The ACLU argues that Dublin's policy falls short of the U.S. Supreme
Court's standard that the validity of a "random, suspicionless
drug-testing policy'' in schools hinges on whether the policy was
enacted in response to a "demonstrated problem.''
What makes a demonstrated problem is also open to debate.
Sixteen months ago, when the Dublin board approved its policy,
then-Superintendent Stephen Anderson called drugs "a major issue in
our schools.'' The policy requires all students who participate in
interscholastic sports at Scioto and Dublin Coffman high schools to
take a drug test at the start of each sports season and be subject to
random testing every week.
The tests screen for up to 13 substances, including alcohol and
nicotine. A positive test result can lead to discipline up to and
including expulsion from a team. Parents are billed $26 for each
initial test.
The Supreme Court has held that because schools have a legitimate
need to enforce discipline, students have a lesser protection against
government intrusions on constitutional rights. In a 1995 case from
Oregon that is the benchmark on school drug-testing, the court ruled
that schools may impose tests on athletes without probable cause or
even a suspicion that a student is using drugs.
To overcome Fourth Amendment problems with drug-testing in general,
government entities must show a "special need'' to order testing. For
example, the government can require that members of train crews
involved in accidents be tested for drugs, because the government has
a strong interest in ensuring rail safety.
Special need is fairly easy to establish. The only time the Supreme
Court has invalidated a drug-testing policy for lack of special need
occurred in 1997, when it struck down a Georgia law that required
political candidates to take drug tests. The law failed to pass
muster partly because the state had not shown that there was a drug
problem among political candidates.
In schools, the special-need threshold is even lower: Mass
drug-testing is allowed if a district has a "documented drug-abuse
problem.'' In the Oregon case, testimony revealed that the school
district, indeed, had a problem: The district showed a threefold
increase in classroom disruptions and disciplinary reports and a
large segment of the student body "in a state of rebellion,'' along
with drug use that was especially widespread on athletic teams.

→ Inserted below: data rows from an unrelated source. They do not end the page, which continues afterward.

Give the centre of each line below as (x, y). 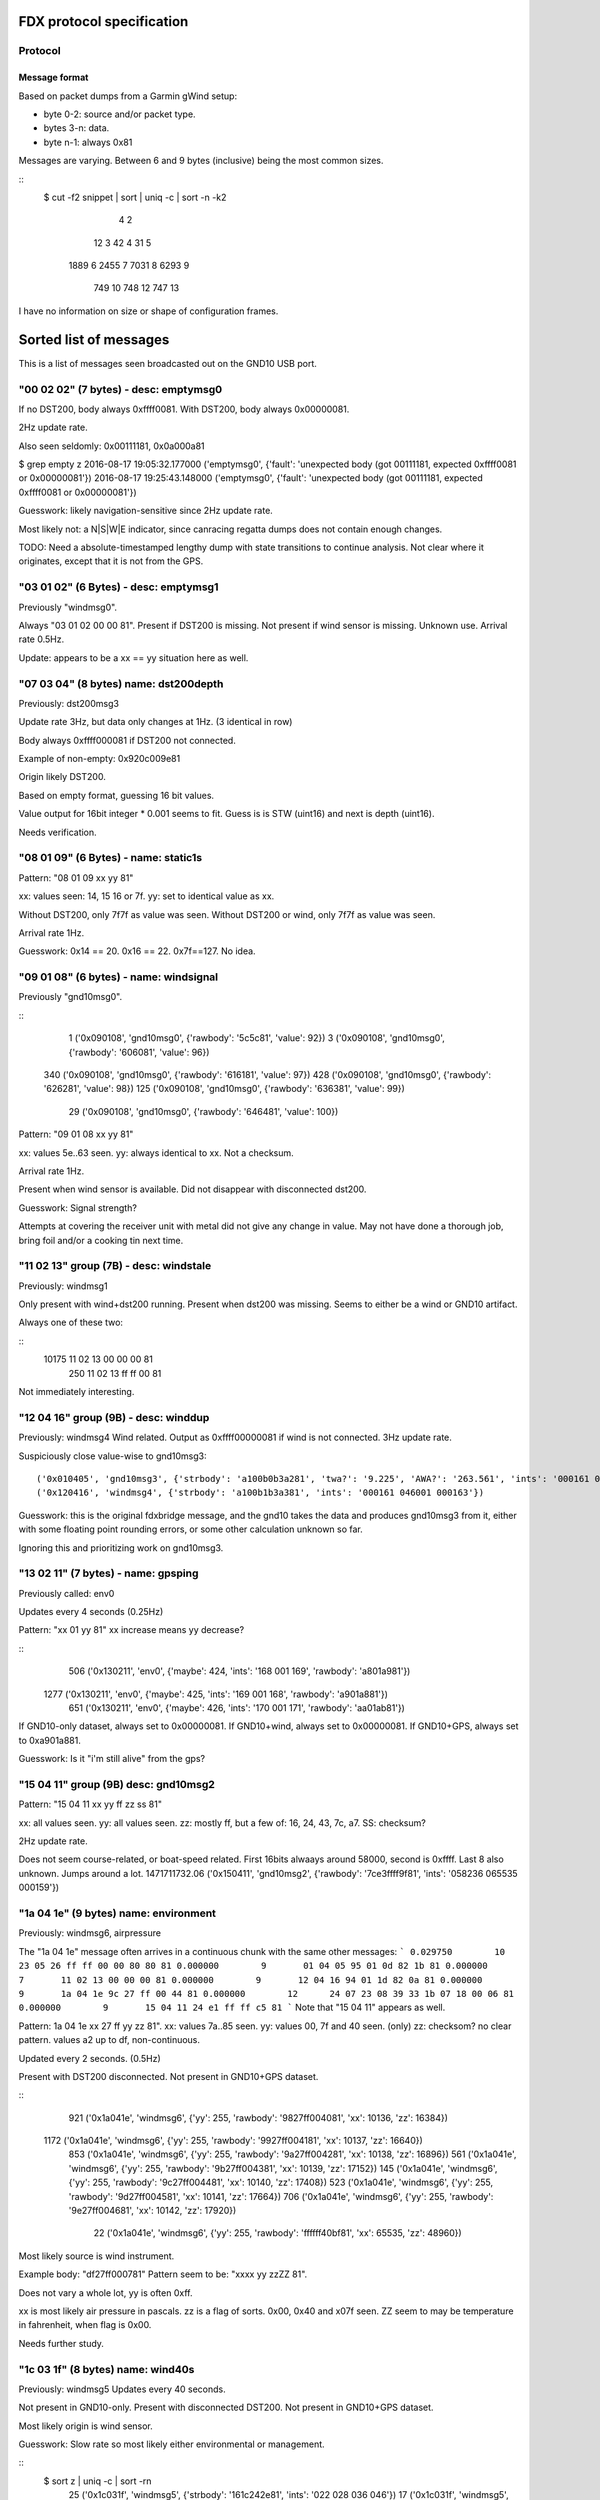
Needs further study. (61, 2343)
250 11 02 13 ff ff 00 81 (115, 1373)
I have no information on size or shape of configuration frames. (148, 311)
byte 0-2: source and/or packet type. (119, 114)
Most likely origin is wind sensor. (86, 2426)
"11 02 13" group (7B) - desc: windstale (115, 1266)
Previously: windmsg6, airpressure (90, 1933)
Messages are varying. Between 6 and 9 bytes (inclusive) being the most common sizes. (201, 161)

The ACLU argues that the Dublin district falls short of meeting the
special-need threshold: This fall, for example, 1,231 tests produced
only four positive results, two of them from the same student.
What might happen with the ACLU's suit against Dublin schools is hard
to predict in light of the Supreme Court's decision last month to
hear an Oklahoma case that could change the landscape on school
drug-testing. In it, the 10th U.S. Circuit Court of Appeals struck
down a policy similar to Dublin's on grounds that the school district
had not demonstrated a drug problem.
"Unless a district is required to demonstrate such a problem,'' the
court noted, "there is no limit on what students a school may
randomly and without suspicion test. Without any limitation, schools
could test all of their students simply as a condition of attending
school.''
Although the court found that being required to submit a urine sample
was not a significant invasion of student privacy, it also declared,
"We do not believe that voluntary participation in an activity . . .
should reduce a student's expectation of privacy in his or her own
body.''
If the Supreme Court affirms the rejection of the Oklahoma school
drug policy, Dublin could argue that its policy does not violate the
Fourth Amendment because its policy affects only sports, where
injury- prevention is a concern. The Oklahoma district's policy went
well beyond athletics to reach such activities as choir, where the
most serious complaint had been that a student had once brought
alcohol concealed in a cough-syrup bottle.
The Dublin policy was passed on a 4-1 vote of the board, over the
objections of several parents who spoke against it. Parents are free
to lobby the school board if they object to a policy, but there are
probably plenty of reasonable people in Dublin who support the
drug-testing policy and who hope the courts see things their way.